> PROBLEM TO SOLVE: Look through the material beneath and copy each line with the word "which".

# # #

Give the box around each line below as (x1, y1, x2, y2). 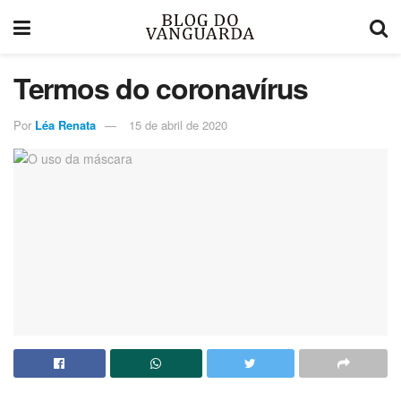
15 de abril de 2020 (129, 115, 227, 133)
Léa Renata (35, 115, 96, 133)
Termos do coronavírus (13, 67, 309, 108)
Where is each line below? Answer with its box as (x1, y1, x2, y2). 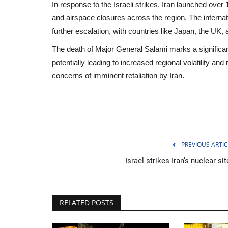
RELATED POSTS (60, 197, 113, 207)
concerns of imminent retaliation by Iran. (52, 71, 184, 80)
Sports (90, 173, 107, 181)
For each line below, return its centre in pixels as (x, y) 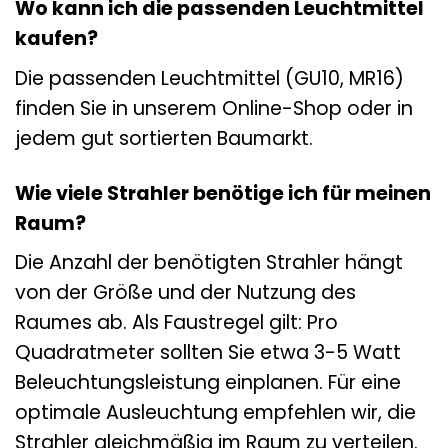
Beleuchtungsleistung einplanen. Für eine (208, 383)
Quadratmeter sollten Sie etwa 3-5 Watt (208, 353)
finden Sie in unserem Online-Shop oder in (214, 108)
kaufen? (56, 39)
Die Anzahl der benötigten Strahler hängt (209, 263)
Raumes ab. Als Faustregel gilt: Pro (176, 323)
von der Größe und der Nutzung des (185, 293)
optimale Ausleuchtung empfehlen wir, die (215, 413)
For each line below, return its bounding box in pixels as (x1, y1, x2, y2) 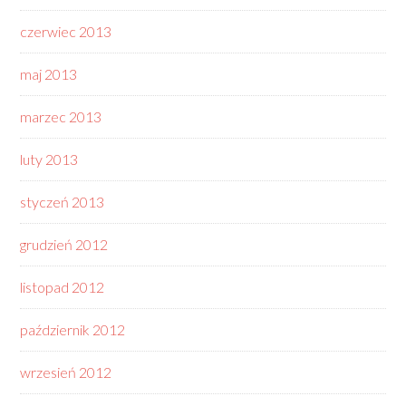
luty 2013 (20, 150, 79, 168)
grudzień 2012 (20, 236, 109, 253)
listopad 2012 (20, 278, 105, 295)
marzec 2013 (20, 108, 102, 125)
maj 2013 (20, 65, 78, 82)
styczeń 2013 (20, 193, 105, 210)
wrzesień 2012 (20, 363, 112, 381)
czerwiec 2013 (20, 23, 112, 40)
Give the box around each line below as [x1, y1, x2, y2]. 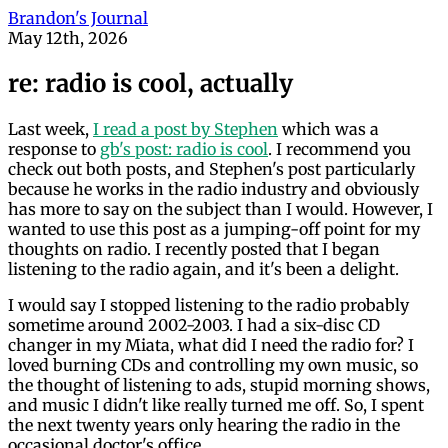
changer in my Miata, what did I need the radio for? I [8, 334, 414, 355]
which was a [278, 118, 379, 139]
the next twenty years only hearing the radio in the [8, 414, 400, 435]
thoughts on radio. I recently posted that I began [8, 238, 380, 259]
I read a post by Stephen [93, 118, 278, 139]
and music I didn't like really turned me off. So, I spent [8, 394, 424, 415]
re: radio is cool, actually [8, 67, 293, 99]
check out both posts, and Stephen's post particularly [8, 158, 415, 179]
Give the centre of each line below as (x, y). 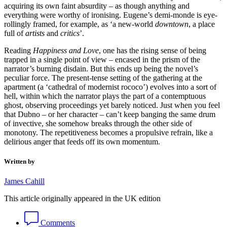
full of (15, 33)
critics (70, 33)
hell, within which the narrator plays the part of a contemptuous (105, 96)
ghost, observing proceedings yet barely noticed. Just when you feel (112, 105)
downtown (172, 24)
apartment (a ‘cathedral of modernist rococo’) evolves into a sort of (110, 87)
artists (36, 33)
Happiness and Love (66, 50)
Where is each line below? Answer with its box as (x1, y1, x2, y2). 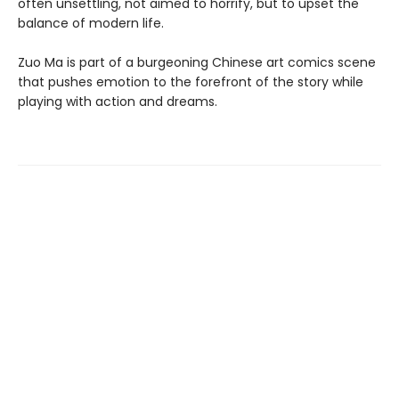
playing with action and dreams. (18, 93, 217, 110)
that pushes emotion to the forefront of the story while (18, 73, 363, 91)
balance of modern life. (18, 14, 164, 32)
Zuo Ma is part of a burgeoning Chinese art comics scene (18, 53, 376, 71)
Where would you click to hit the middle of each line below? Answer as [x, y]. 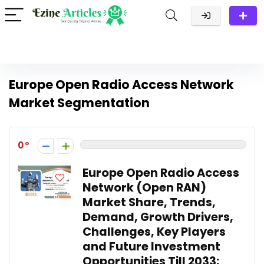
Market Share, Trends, [149, 202]
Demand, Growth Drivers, [158, 217]
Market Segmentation [79, 103]
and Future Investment [151, 247]
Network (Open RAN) [144, 188]
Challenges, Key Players [154, 232]
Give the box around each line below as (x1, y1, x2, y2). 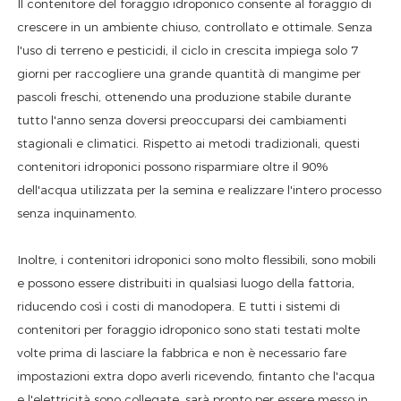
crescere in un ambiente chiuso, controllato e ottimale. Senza (17, 20, 373, 35)
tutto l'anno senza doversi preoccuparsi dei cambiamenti (17, 113, 347, 128)
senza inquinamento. (17, 206, 138, 221)
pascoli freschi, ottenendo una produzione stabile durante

# # #

> ANSWER AREA:
which was a [278, 118, 379, 139]
hell, within which the narrator plays the part of a contemptuous (105, 96)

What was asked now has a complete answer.